Al final de la carretera


Acomodé en el bolso de mano un buzo con cierre y capucha por si en la ruta pasaba frío, evitando así el encendido de la calefacción del auto que siempre me adormece. Los ochocientos kilómetros que iba a recorrer, incluyendo una monótona recta de casi cien, me resultaban menos pesados que los minutos que iba a estar obligada a compartirlos con mi cuñado. Desde la muerte de mi padre, la relación con mi hermana se fue enfriando, y este viaje, en el que le estoy llevando algunas pertenencias, no era el mejor motivo para un reencuentro. Nadie sabía que había tomado la decisión de viajar. Todos pensaban que era una locura hacer un viaje en estas rutas. El auto estaba en perfectas condiciones, y yo mejor.

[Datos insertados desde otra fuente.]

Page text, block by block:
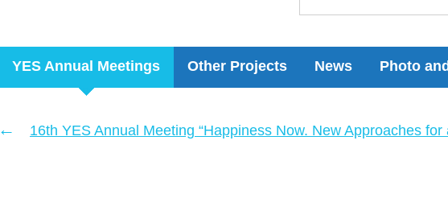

No le dije a nadie que viajaba para ponerme a salvo de consejos, sermones y malos augurios. Tenía la selección de música lista, la cigarrera abierta cerca de la palanca de cambios, con los cigarrillos al alcance de la  mano, y el lápiz labial. Como siempre, se hizo eterna la salida de la Capital. Me aguijoneaba el deseo de tener la carretera para mí y poder poner quinta velocidad y devorar el paisaje. No me gusta correr y soy de aquellas que disfrutan viajar en una velocidad crucero, para que me dé tiempo a maniobrar ante cualquier imprevisto.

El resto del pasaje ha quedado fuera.